(Stored data)
******************************
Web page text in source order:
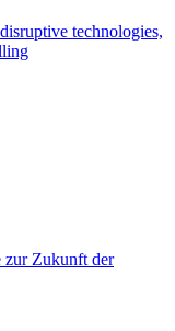
technologies,
zur Zukunft der
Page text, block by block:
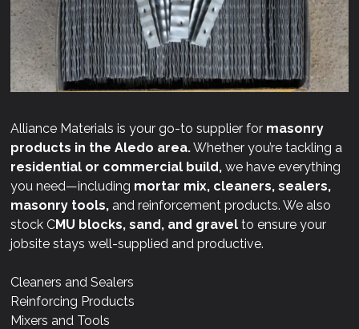
Alliance Materials is your go-to supplier for masonry
products in the Aledo area.Whether you’re tackling a
residential or commercial build, we have everything
you need—including mortar mix, cleaners, sealers,
masonry tools, and reinforcement products. We also
stock CMU blocks, sand, and gravel to ensure your
jobsite stays well-supplied and productive.
Cleaners and Sealers
Reinforcing Products
Mixers and Tools
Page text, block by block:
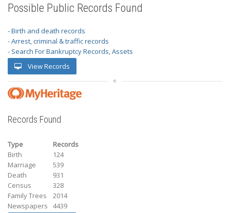
Possible Public Records Found
- Birth and death records
- Arrest, criminal & traffic records
- Search For Bankruptcy Records, Assets
View Records
Records Found
Type
Records
Birth
124
Marriage
539
Death
931
Census
328
Family Trees
2014
Newspapers
4439
******************************
PROMPT ▸
An exact transcription of the records above is needed, with no pictures included.

RESULT ▸
Web page text in source order:
technologies,
zur Zukunft der
Page text, block by block:
Alliance Materials is your go-to supplier for masonry
products in the Aledo area.Whether you’re tackling a
residential or commercial build, we have everything
you need—including mortar mix, cleaners, sealers,
masonry tools, and reinforcement products. We also
stock CMU blocks, sand, and gravel to ensure your
jobsite stays well-supplied and productive.
Cleaners and Sealers
Reinforcing Products
Mixers and Tools
Page text, block by block:
Possible Public Records Found
- Birth and death records
- Arrest, criminal & traffic records
- Search For Bankruptcy Records, Assets
View Records
Records Found
Type
Records
Birth
124
Marriage
539
Death
931
Census
328
Family Trees
2014
Newspapers
4439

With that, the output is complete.